= What the exercise asks =
Wherever the string "terradactyl" appears in the records, return the line that holds it.

*** Dataset entries ***

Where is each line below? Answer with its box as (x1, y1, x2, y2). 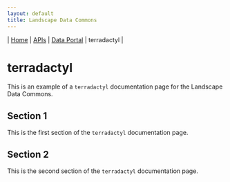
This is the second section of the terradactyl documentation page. (7, 167, 199, 175)
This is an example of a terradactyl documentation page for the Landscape (7, 82, 223, 91)
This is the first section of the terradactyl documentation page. (7, 129, 189, 137)
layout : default (7, 10, 54, 17)
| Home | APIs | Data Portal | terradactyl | (7, 35, 124, 44)
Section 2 (7, 148, 50, 160)
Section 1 (7, 110, 47, 122)
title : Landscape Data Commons (7, 17, 97, 24)
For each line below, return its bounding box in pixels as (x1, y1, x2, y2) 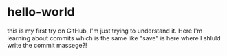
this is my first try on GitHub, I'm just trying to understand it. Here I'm (7, 27, 203, 35)
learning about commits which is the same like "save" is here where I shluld (7, 33, 221, 42)
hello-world (7, 4, 76, 20)
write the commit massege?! (7, 41, 87, 49)
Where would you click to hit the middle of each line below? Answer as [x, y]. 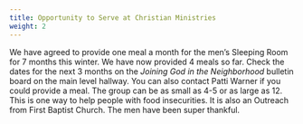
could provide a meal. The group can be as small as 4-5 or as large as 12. [146, 91]
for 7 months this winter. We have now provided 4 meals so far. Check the [147, 62]
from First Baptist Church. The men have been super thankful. [125, 110]
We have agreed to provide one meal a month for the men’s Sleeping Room [149, 52]
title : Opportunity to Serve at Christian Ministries [113, 18]
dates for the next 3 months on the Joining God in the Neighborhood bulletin [151, 71]
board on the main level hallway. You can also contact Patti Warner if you [145, 81]
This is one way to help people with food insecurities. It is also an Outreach [149, 100]
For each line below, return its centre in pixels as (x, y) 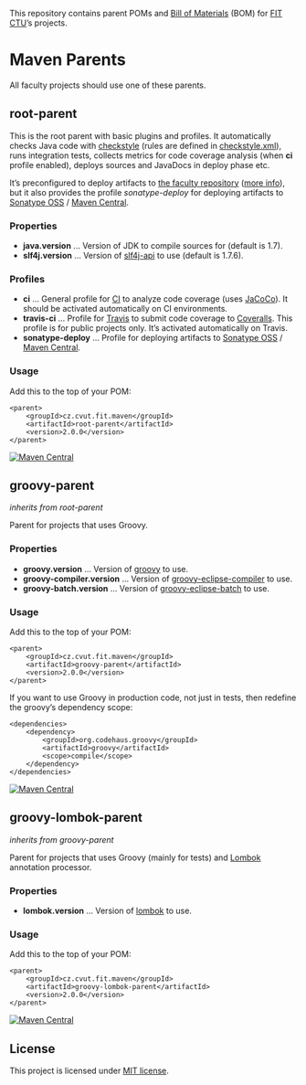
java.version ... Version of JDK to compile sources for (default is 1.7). (153, 246)
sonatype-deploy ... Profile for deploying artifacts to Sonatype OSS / (153, 338)
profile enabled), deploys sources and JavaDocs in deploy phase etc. (140, 165)
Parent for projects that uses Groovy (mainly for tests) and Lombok (135, 857)
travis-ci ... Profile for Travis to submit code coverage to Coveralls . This (158, 318)
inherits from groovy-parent (62, 839)
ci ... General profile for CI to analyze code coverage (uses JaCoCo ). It (155, 299)
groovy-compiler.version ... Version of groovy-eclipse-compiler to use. (158, 579)
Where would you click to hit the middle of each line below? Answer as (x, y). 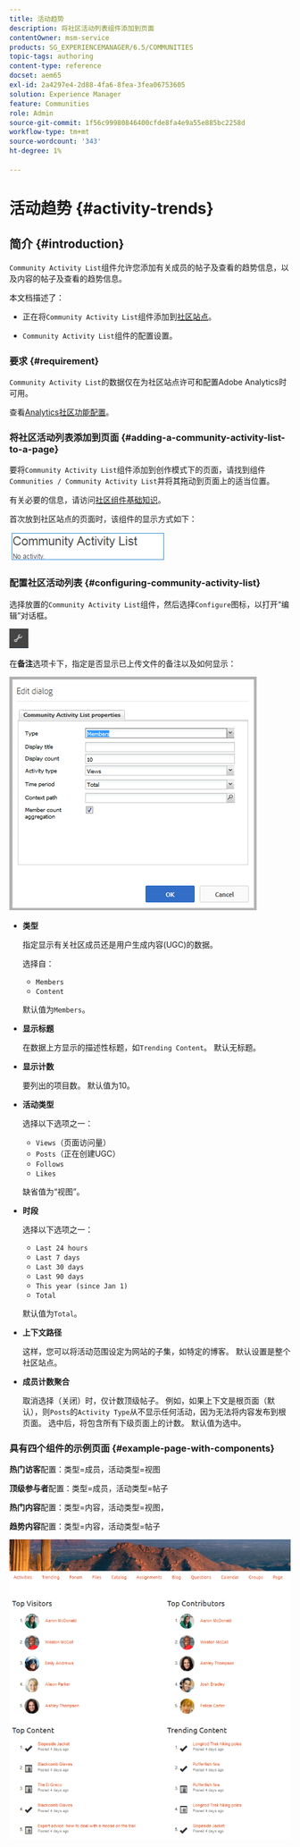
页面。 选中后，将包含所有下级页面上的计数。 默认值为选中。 (134, 1422)
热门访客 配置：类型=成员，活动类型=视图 (85, 1469)
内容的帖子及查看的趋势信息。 (71, 278)
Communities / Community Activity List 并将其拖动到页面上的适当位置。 (142, 481)
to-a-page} (34, 449)
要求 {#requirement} (54, 360)
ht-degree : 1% (36, 151)
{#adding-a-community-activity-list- (203, 437)

***

= Result for this exercise =
This is the second section of the terradactyl documentation page. (7, 167, 199, 175)
This is an example of a terradactyl documentation page for the Landscape (7, 82, 223, 91)
This is the first section of the terradactyl documentation page. (7, 129, 189, 137)
| Home | APIs | Data Portal | terradactyl | (7, 35, 124, 44)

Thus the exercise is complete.